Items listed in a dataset
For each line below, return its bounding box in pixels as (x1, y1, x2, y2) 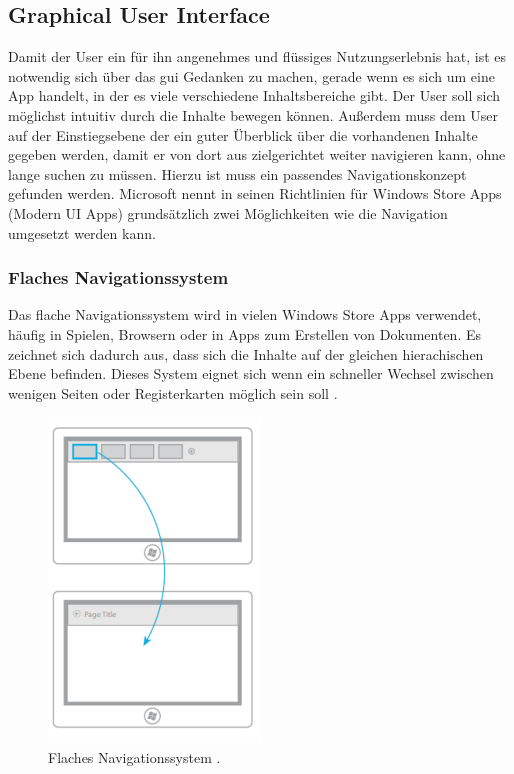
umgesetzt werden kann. (8, 222, 156, 243)
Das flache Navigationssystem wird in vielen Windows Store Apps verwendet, (8, 304, 482, 325)
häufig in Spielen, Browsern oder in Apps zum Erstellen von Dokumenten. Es (8, 323, 481, 344)
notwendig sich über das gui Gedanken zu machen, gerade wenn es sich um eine (8, 65, 495, 86)
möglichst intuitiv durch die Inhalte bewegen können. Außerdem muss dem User (8, 104, 499, 125)
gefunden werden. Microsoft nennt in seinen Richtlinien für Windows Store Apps (8, 183, 502, 204)
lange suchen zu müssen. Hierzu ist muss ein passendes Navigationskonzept (8, 163, 467, 184)
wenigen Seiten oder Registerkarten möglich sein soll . (8, 382, 338, 403)
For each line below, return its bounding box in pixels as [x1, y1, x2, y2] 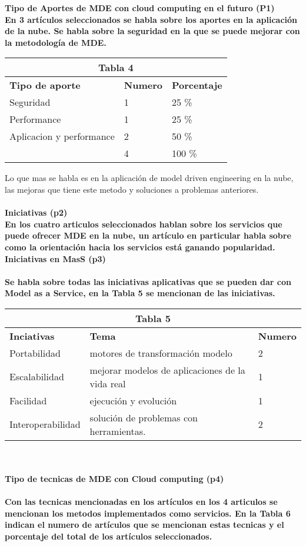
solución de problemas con [89, 410, 198, 424]
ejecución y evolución [89, 393, 177, 407]
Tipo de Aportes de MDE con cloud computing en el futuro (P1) [5, 2, 275, 14]
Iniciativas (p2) [5, 206, 68, 219]
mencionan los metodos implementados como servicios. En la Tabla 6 [5, 507, 291, 519]
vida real [89, 376, 126, 390]
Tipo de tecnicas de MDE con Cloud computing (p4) [5, 473, 224, 485]
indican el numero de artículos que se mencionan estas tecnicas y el [5, 518, 284, 531]
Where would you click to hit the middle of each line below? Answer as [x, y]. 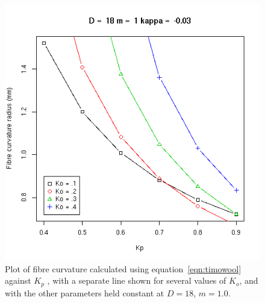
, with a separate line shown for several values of [137, 280]
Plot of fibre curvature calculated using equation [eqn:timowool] [123, 268]
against [18, 280]
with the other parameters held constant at [85, 292]
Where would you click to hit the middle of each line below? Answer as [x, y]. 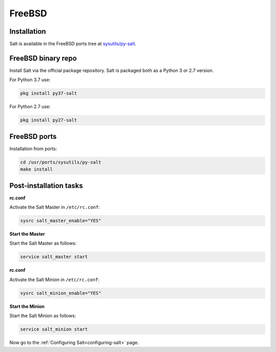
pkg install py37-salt [49, 93]
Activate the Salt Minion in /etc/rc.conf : [54, 279]
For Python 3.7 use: [30, 80]
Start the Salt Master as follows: [43, 243]
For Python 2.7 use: [30, 107]
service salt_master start [54, 257]
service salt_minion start [54, 329]
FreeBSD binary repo [43, 58]
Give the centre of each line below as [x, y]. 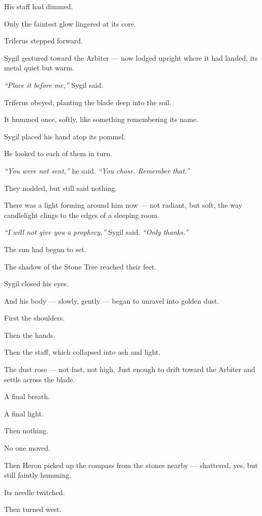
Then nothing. [26, 431]
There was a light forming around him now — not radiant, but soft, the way [123, 205]
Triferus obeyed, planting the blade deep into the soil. [88, 102]
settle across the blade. [40, 379]
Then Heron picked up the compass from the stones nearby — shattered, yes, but [131, 465]
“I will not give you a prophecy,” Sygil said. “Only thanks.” [96, 232]
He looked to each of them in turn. [58, 153]
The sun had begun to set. [45, 249]
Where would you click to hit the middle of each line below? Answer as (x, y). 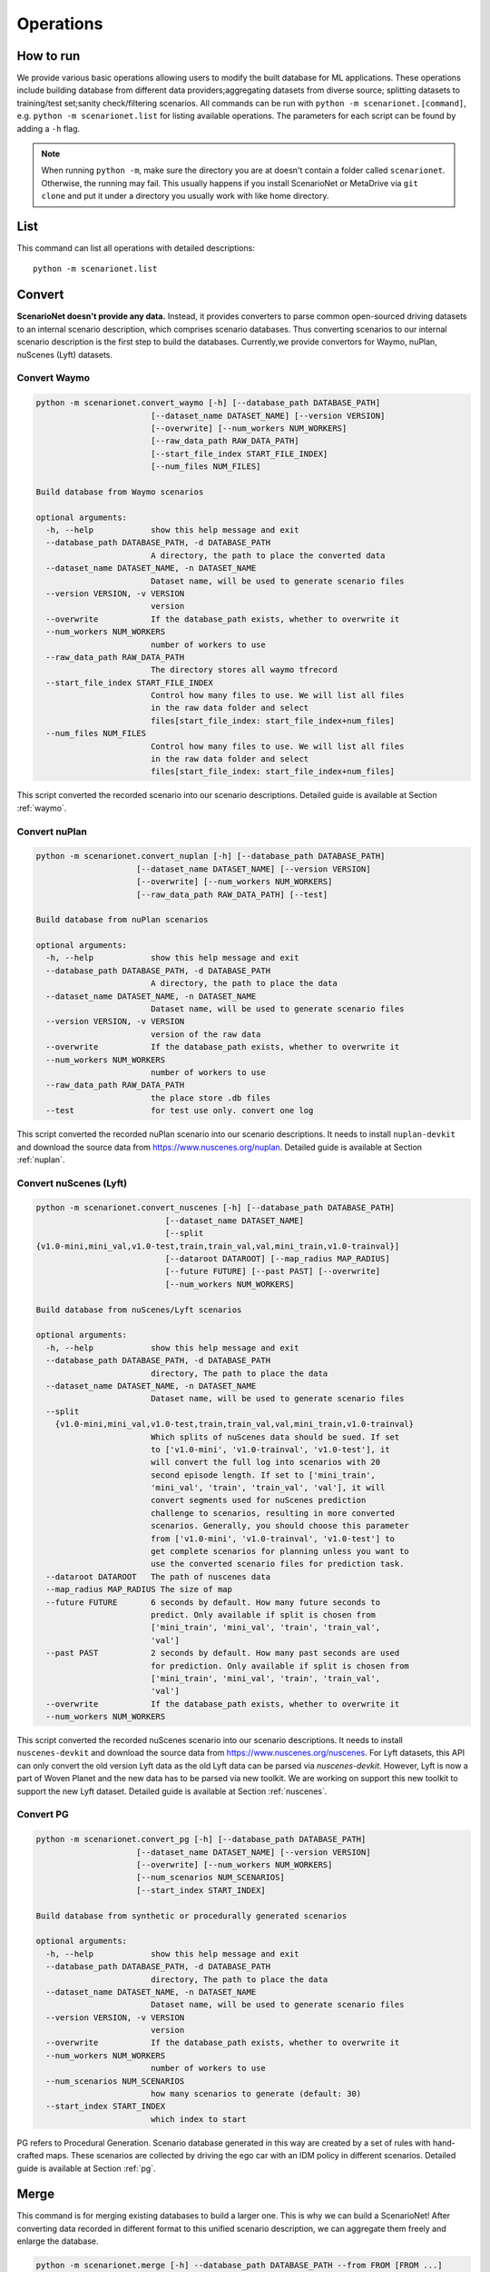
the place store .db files (211, 1098)
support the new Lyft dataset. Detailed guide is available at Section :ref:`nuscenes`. (172, 1791)
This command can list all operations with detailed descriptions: (136, 248)
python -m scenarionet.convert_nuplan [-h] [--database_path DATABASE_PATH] (211, 856)
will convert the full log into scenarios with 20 (265, 1462)
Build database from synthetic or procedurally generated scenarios (191, 1916)
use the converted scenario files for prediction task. (277, 1564)
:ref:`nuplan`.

▶ **WORK INSTRUCTION**: Print once more, exactly, the lines that start at the top of the records above and end at the line with "pkg install py37-salt [49, 93]", skipping all pictures.

▶ **TASK RESULT**:
For each line below, return its bounding box in pixels as (x1, y1, x2, y2) 
umgesetzt werden kann. (8, 222, 156, 243)
Das flache Navigationssystem wird in vielen Windows Store Apps verwendet, (8, 304, 482, 325)
häufig in Spielen, Browsern oder in Apps zum Erstellen von Dokumenten. Es (8, 323, 481, 344)
notwendig sich über das gui Gedanken zu machen, gerade wenn es sich um eine (8, 65, 495, 86)
möglichst intuitiv durch die Inhalte bewegen können. Außerdem muss dem User (8, 104, 499, 125)
gefunden werden. Microsoft nennt in seinen Richtlinien für Windows Store Apps (8, 183, 502, 204)
lange suchen zu müssen. Hierzu ist muss ein passendes Navigationskonzept (8, 163, 467, 184)
wenigen Seiten oder Registerkarten möglich sein soll . (8, 382, 338, 403)
For each line below, return its bounding box in pixels as [x1, y1, x2, y2] 
solución de problemas con [89, 410, 198, 424]
ejecución y evolución [89, 393, 177, 407]
Tipo de Aportes de MDE con cloud computing en el futuro (P1) [5, 2, 275, 14]
Iniciativas (p2) [5, 206, 68, 219]
mencionan los metodos implementados como servicios. En la Tabla 6 [5, 507, 291, 519]
vida real [89, 376, 126, 390]
Tipo de tecnicas de MDE con Cloud computing (p4) [5, 473, 224, 485]
indican el numero de artículos que se mencionan estas tecnicas y el [5, 518, 284, 531]
Where would you click to hit the middle of each line below? Answer as [x, y]. 
, with a separate line shown for several values of [137, 280]
Plot of fibre curvature calculated using equation [eqn:timowool] [123, 268]
against [18, 280]
with the other parameters held constant at [85, 292]
Where would you click to hit the middle of each line below? Answer as [x, y]. 
pkg install py37-salt [49, 93]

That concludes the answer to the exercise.